How it fits the other lenses

The three indices are built to be orthogonal. Value, material dependence, and supply risk are different questions, and weighting by each in turn keeps them separable. Taken together, they say what the stack is worth, what it consumes, and where it is exposed. Re-expressing one inside another would blur all three.

This index is the company-level companion to the control-point methodology, which maps the same supply risk across materials and the supply chain. It also sits beside the public-equities and composite indices, which weight an overlapping universe by size; the construction here borrows their eligibility rules and their cap, and changes only the weighting. The mechanics of those indices are documented in their own methodologies.

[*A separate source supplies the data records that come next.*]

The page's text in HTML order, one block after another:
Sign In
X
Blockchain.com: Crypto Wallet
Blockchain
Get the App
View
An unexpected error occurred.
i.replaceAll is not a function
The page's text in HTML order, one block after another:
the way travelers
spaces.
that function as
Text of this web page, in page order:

One point of vocabulary. The bottleneck-weighted index is a reweighting of equities. The control-point map is a separate object that rates materials and chokepoints on the same critical-to-low scale. They share the scale and the reasoning, and they are different things: one tilts a stock index, the other maps a supply chain.

Frequently asked questions

What does the bottleneck-weighted index measure?

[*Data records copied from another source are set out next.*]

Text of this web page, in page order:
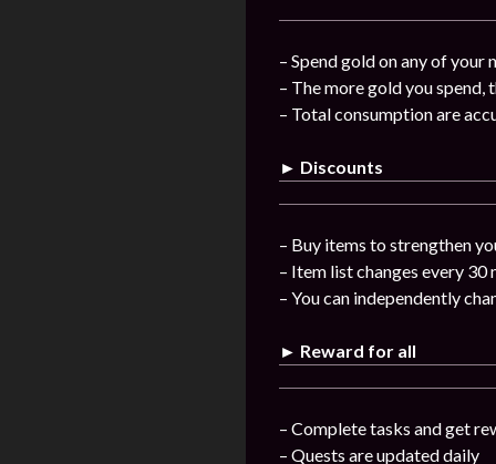
– Spend gold on any of your
– The more gold you
– Total consumption are
► Discounts
– Buy items to strengthen
– Item list changes every 30
– You can independently
► Reward for all
– Complete tasks and get
– Quests are updated daily
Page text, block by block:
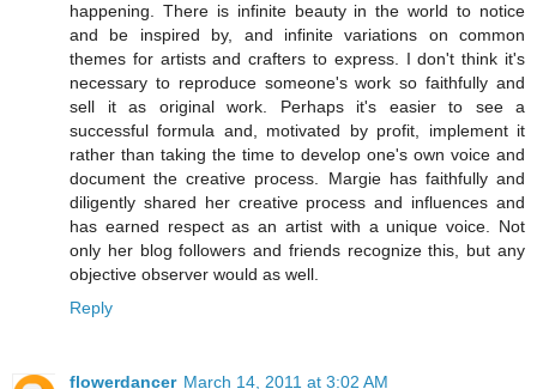
happening. There is infinite beauty in the world to notice
and be inspired by, and infinite variations on common
themes for artists and crafters to express. I don't think it's
necessary to reproduce someone's work so faithfully and
sell it as original work. Perhaps it's easier to see a
successful formula and, motivated by profit, implement it
rather than taking the time to develop one's own voice and
document the creative process. Margie has faithfully and
diligently shared her creative process and influences and
has earned respect as an artist with a unique voice. Not
only her blog followers and friends recognize this, but any
objective observer would as well.
Reply
flowerdancer March 14, 2011 at 3:02 AM
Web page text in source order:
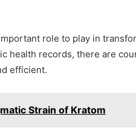
role to play in
health records, there are
efficient.
Strain of Kratom
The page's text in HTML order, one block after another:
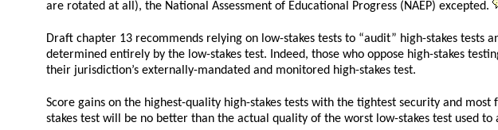
are rotated at all), the National Assessment of Educational Progress (NAEP) excepted.
Draft chapter 13 recommends relying on low-stakes tests to “audit” high-stakes tests
determined entirely by the low-stakes test. Indeed, those who oppose high-stakes
their jurisdiction’s externally-mandated and monitored high-stakes test.
Score gains on the highest-quality high-stakes tests with the tightest security and
stakes test will be no better than the actual quality of the worst low-stakes test used to
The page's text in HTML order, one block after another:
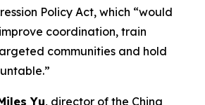
Policy Act, which “would
coordination, train
communities and hold
Yu, director of the China
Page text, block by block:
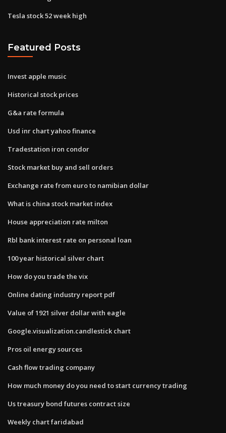
Tesla stock 52 week high
Featured Posts
Invest apple music
Historical stock prices
G&a rate formula
Usd inr chart yahoo finance
Tradestation iron condor
Stock market buy and sell orders
Exchange rate from euro to namibian dollar
What is china stock market index
House appreciation rate milton
Rbl bank interest rate on personal loan
100 year historical silver chart
How do you trade the vix
Online dating industry report pdf
Value of 1921 silver dollar with eagle
Google.visualization.candlestick chart
Pros oil energy sources
Cash flow trading company
How much money do you need to start currency trading
Us treasury bond futures contract size
Weekly chart faridabad
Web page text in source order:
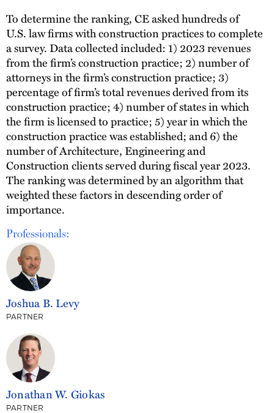
To determine the ranking, CE asked hundreds of
U.S. law firms with construction practices to complete
a survey. Data collected included: 1) 2023 revenues
from the firm’s construction practice; 2) number of
attorneys in the firm’s construction practice; 3)
percentage of firm’s total revenues derived from its
construction practice; 4) number of states in which
the firm is licensed to practice; 5) year in which the
construction practice was established; and 6) the
number of Architecture, Engineering and
Construction clients served during fiscal year 2023.
The ranking was determined by an algorithm that
weighted these factors in descending order of
importance.
Professionals:
Joshua B. Levy
PARTNER
Jonathan W. Giokas
PARTNER
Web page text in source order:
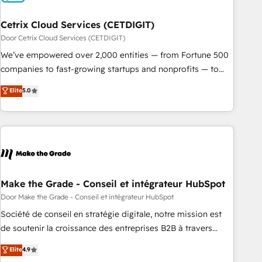
Cetrix Cloud Services (CETDIGIT)
Door Cetrix Cloud Services (CETDIGIT)
We’ve empowered over 2,000 entities — from Fortune 500
companies to fast-growing startups and nonprofits — to
streamline operations, scale revenue, and unlock the full
potential of HubSpot. With deep technical and industry
expertise, we fuse automation, integration, and AI
innovation to deliver lasting impact. We specialize in: •
Onboarding for Sales, Service, Marketing & Content Hubs •
workflows • Salesforce + HubSpot integration • RevOps and
AI-driven sales enablement • Website design and CMS
development • ERP integration: SAP, NetSuite, Microsoft
Dynamics, … • Data cleansing and CRM migration from any
Custom and complex integrations: SAM.gov, GovWin,
Elite5.0
Make the Grade - Conseil et intégrateur HubSpot
Door Make the Grade - Conseil et intégrateur HubSpot
Société de conseil en stratégie digitale, notre mission est
de soutenir la croissance des entreprises B2B à travers
l’acquisition de nouveaux clients, l'intégration CRM et le
développement des revenus auprès de vos comptes
Elite4.9

It measures the frontier-stack equity universe weighted by supply risk. It takes the same companies as the composite index and tilts their weights towards those most exposed to a supply-chain chokepoint, so the index leans towards the points where a disruption would do the most damage.

How is it different from the composite index?

It holds the same companies as the composite, on the same eligibility rules. The composite weights by market value; the bottleneck index multiplies each weight by a factor set by the company's supply-risk rating. Against a market-value weighting of the same universe, the supply-risk tilt is the only difference. The published composite is also aggregated from its four sub-indices rather than held as one basket, so the clean comparison is to that plain market-value weighting.

How does a company get its bottleneck rating?

By judgment, not formula. Each company is rated critical, high, medium, or low on how concentrated its position is and how hard it would be to substitute, with the reasoning and a confidence level recorded. Critical is a sole-source monopoly; low is a commodity position in a competitive field.

Is the bottleneck rating taken from the control-point map?

No, though they share a scale and a method. The control-point methodology rates concentration at the level of materials; the bottleneck rating rates it at the level of companies. A company's rating is the analyst's own judgment of its exposure, reasoned the same way, not a figure computed from the material map. The two are aligned in method and maintained separately.

Why are the multipliers set where they are?

The multipliers, four for critical down to one for low, express a judgment that more concentrated, less substitutable positions should weigh more, and roughly by how much. They are an analytical choice, not an empirically measured quantity, which is why the index is read as a directional signal rather than a precise number.

Why is the index called a directional signal and not a headline number?

The multipliers are a chosen scale. The index shows reliably where supply risk concentrates and which way the weighting leans, but the size of the tilt rests on chosen factors, so the magnitude should be read as indicative.

Does a critical company dominate the index?

No. A single-name cap of five per cent limits how far any one amplified company can pull the weighting, so even the largest holding is held to that ceiling. The realised tilt away from a market-value index is modest and contained.